Drug and device manufacturers that sell FDA-approved products reimbursed by the federal government should stay abreast of the pending Supreme Court petition in United States ex rel. Campie v. Gilead Sciences, Inc. (the factual and procedural background is summarized here and here). In short, the relators allege the company made misrepresentations to FDA that led to product approval and ultimately payments by the federal government; the company’s response is that the alleged misrepresentations were not material to the government’s decision to approve or pay for the products, and therefore, no False Claims Act liability results. Even though the government declined to intervene in this matter several years ago, in April, the Court invited the Solicitor General to file a brief expressing the view of the United States. The government’s Statement of Interest, filed seven months later, addresses a slightly modified issue from the question presented by Gilead:
Whether the government’s continued payment for a product, after learning of allegations that the manufacturer had made misrepresentations to the government regarding that product, requires dismissal at the pleading stage of a suit under the False Claims Act, 31 U.S.C. 3729 et seq., on the ground that any misrepresentations were not material as a matter of law.
Not surprisingly, the government supports the Ninth Circuit decision that the relators had adequately alleged “materiality” under the False Claims Act: while the evidence may support that the alleged misrepresentations were not material to the government’s decision to pay for the drugs, the fact of continued payments “did not by itself” require dismissal of the case at the pleading stage. This position is consistent with DOJ’s filings in other matters involving the Escobar materiality standard.
What is surprising, however, is the gratuitous statement the government offered about its plan to affirmatively seek dismissal of the case should it be remanded to the district court. Recall that in January, DOJ issued a memo instructing attorneys handling False Claims Act cases to affirmatively seek dismissal of a qui tam complaint under certain circumstances. We have yet to see the Granston memo in action, until now. Although not citing it directly, the government’s brief claims that continued litigation could result in “burdensome discovery and Touhy requests for FDA documents and FDA employee discovery (and potentially trial testimony),” which would distract from the Agency’s public health mission. The government concluded that “allowing this suit to proceed to discovery (and potentially a trial) would impinge on agency decision-making and discretion and would disserve the interests of the United States.”

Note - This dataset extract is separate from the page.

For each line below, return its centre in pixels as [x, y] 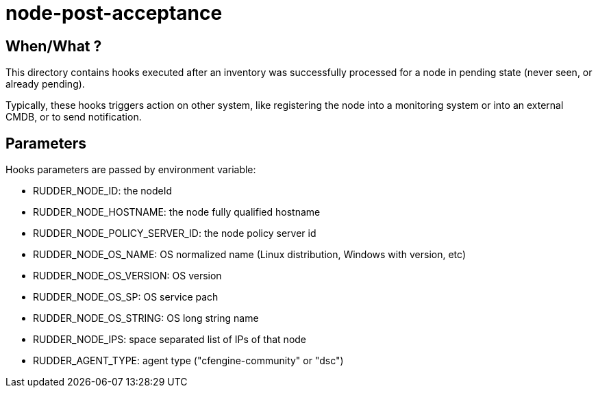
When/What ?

Now, we have learned (hat tip to Scott Stein @ Sidley) that the United States has begun filing motions to dismiss several other cases pending throughout the country. DOJ argues that it has the power to dismiss a qui tam action under either of the two standards adopted by the courts, one which grants DOJ “an unfettered right to dismiss” a qui tam action (called the Swift standard), and the other that requires a “rational relationship” between the government’s decision to dismiss and a legitimate government interest. The Swift standard, based on Swift v. United States, 318 F.3d 250 (D.C. Cir. 2003), is preferred by DOJ, and is based on the general principle of separation of powers: the Executive Branch not courts should decide whether to pursue litigation on behalf of the United States.

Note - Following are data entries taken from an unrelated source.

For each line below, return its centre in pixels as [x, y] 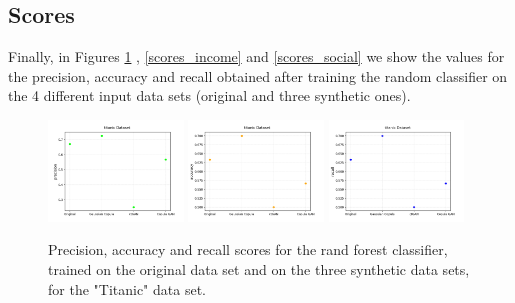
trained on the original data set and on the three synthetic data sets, [259, 268]
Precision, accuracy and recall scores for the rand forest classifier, [248, 249]
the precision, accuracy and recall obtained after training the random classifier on [258, 75]
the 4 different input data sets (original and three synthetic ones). [209, 95]
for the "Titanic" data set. [127, 288]
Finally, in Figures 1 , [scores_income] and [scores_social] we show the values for [256, 56]

The rational relationship test requires the United States to (1) identify a “valid government purpose” for dismissing the case, and (2) show a “rational relationship between dismissal and accomplishment of the purpose.” If the government satisfies this test, the relator bears the burden to demonstrate that the dismissal is “fraudulent, arbitrary and capricious, or illegal.” In affirmatively moving to dismiss these cases, the government cites to the substantial litigation burden on the United States even if it is not a party. These costs include:
- Monitoring the litigation
- Collecting, reviewing, processing and producing documents
- Screening and redacting patient health information
- Preparing agency witnesses for depositions
- Filing statements of interests
- Addressing relator’s interpretation of laws
DOJ claims that its lawyers in the Civil Division’s Fraud Section have spent collectively more than 1500 hours on the matters it seeks to dismiss; this number does not include the time spent by the AUSAs throughout the country, the law enforcement agents assisting the investigation, or the attorneys from the affected agencies.
In a final kiss of death, DOJ states that the relator’s case conflicts with the policy and enforcement prerogatives of the federal government’s healthcare programs and would undermine common industry practices the government deems appropriate and beneficial.
Assuming the relators in these matters cannot meet their burden of showing the government’s decision to dismiss is “fraudulent, arbitrary and capricious, or illegal,” these lucky defendants had Christmas arrive a week early.